WORK TO COMPLETE >>
Repeat every line of the data exactly; no picture belongs in the copy.

PROVIDED INFORMATION >>
· · ·

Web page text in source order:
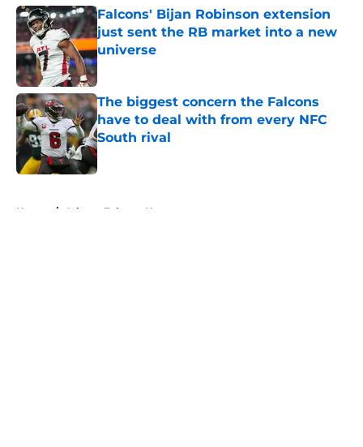
Falcons' Bijan Robinson extension
just sent the RB market into a new
universe
Published by on Invalid Date
The biggest concern the Falcons
have to deal with from every NFC
South rival
Published by on Invalid Date
Home / Atlanta Falcons News
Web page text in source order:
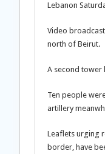
Lebanon
Video
north of Beirut.
A second tower
Ten people
artillery
Leaflets urging
border, have
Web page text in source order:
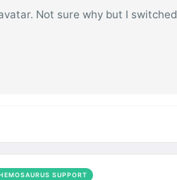
Not sure why but I
SUPPORT

· · ·

RESULT BELOW >>
Web page text in source order:
Falcons' Bijan Robinson extension
just sent the RB market into a new
universe
Published by on Invalid Date
The biggest concern the Falcons
have to deal with from every NFC
South rival
Published by on Invalid Date
Home / Atlanta Falcons News
Web page text in source order:
Lebanon
Video
north of Beirut.
A second tower
Ten people
artillery
Leaflets urging
border, have
Web page text in source order:
Not sure why but I
SUPPORT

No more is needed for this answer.